Better Process Supervision with Bi-directional Rewarding Signals
This addresses a bottleneck in process supervision for LLM reasoning, offering incremental improvements in evaluation precision and search guidance for mathematical tasks.
The paper tackles the problem of one-directional process supervision in large language model reasoning by introducing BiRM, a model that evaluates past steps and models future success probability, achieving improvements of 3.1% on Gaokao2023 and up to 5.0% on MATH-500 over existing methods.

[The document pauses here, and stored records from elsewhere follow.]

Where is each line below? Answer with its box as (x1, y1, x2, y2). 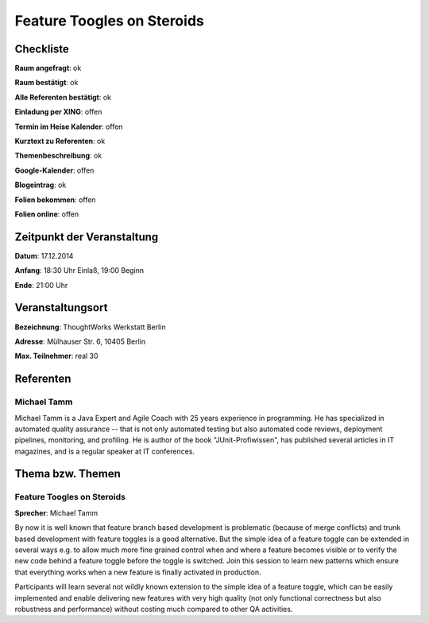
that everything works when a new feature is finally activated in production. (14, 567, 261, 577)
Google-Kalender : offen (14, 165, 95, 175)
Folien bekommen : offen (14, 195, 96, 204)
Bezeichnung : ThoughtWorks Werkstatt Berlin (14, 322, 166, 332)
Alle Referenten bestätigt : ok (14, 92, 111, 102)
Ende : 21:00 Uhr (14, 280, 68, 290)
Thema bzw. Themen (14, 467, 121, 481)
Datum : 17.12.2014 (14, 251, 74, 260)
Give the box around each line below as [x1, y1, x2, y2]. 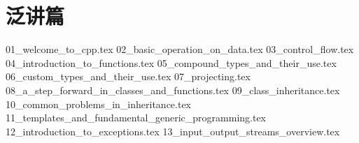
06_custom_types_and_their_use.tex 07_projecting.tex [6, 69, 251, 84]
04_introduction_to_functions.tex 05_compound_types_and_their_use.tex [6, 55, 337, 70]
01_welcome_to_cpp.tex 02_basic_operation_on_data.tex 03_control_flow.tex [6, 42, 354, 57]
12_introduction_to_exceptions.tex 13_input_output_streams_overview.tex [6, 123, 340, 138]
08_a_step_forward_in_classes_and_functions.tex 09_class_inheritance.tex [6, 82, 340, 97]
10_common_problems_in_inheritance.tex [6, 96, 192, 111]
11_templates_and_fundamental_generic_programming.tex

Process supervision, i.e., evaluating each step, is critical for complex large language model (LLM) reasoning and test-time searching with increased inference compute. Existing approaches, represented by process reward models (PRMs), primarily focus on rewarding signals up to the current step, exhibiting a one-directional nature and lacking a mechanism to model the distance to the final target. To address this problem, we draw inspiration from the A* algorithm, which states that an effective supervisory signal should simultaneously consider the incurred cost and the estimated cost for reaching the target. Building on this key insight, we introduce BiRM, a novel process supervision model that not only evaluates the correctness of previous steps but also models the probability of future success. We conduct extensive experiments on mathematical reasoning tasks and demonstrate that BiRM provides more precise evaluations of LLM reasoning steps, achieving an improvement of 3.1% on Gaokao2023 over PRM under the Best-of-N sampling method. Besides, in search-based strategies, BiRM provides more comprehensive guidance and outperforms ORM by 5.0% and PRM by 3.8% respectively on MATH-500.